X Education, an online education company, faces challenges with its lead conversion process despite generating numerous leads daily. With a typical lead conversion rate of only 30%, they aim to boost efficiency by identifying the most promising leads, termed 'Hot Leads', to focus their sales efforts effectively.Their lead conversion process resembles a funnel, where many leads enter but only a few become paying customers. Effective nurturing of potential leads in the middle stage is crucial for higher conversion rates.To address this issue, X Education seeks assistance in developing a lead scoring model. This model should assign a lead score to each lead, indicating their likelihood of converting into paying customers.
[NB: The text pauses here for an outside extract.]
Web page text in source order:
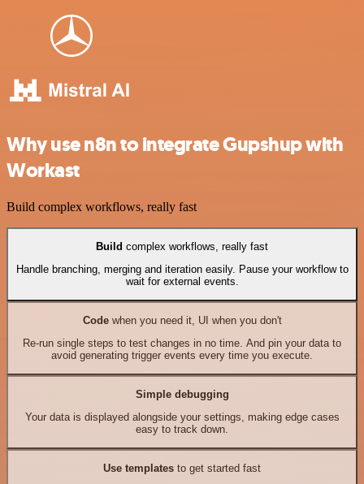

The objective is to prioritize leads with higher scores for focused sales efforts, aiming to achieve a target lead conversion rate of 80%. In summary, X Education desires a model that can accurately predict lead conversion probabilities, facilitating targeted sales strategies and improving overall conversion rates.
1.Data Loading
2.Data Exploration (EDA)
3.Preprocessing
4.Feature Engineering
5.Outlier Analysis
6.Splitting Data into Train and Test Set
7.Model Building
8.Model Performance Benchmarking
9.Model Performance Evaluation
10.Cross Validation + Hyperparameter Tuning
11.Model Diagnosis Using Probability Calibration, ROC AUC Curve, Precision-Recall Curve
12.Making Predictions
13.Prediction on Test Set
14.Precision-Recall
By following these steps, X Education can develop a robust lead scoring system that helps prioritize leads with the highest conversion potential, ultimately improving the efficiency of their sales process.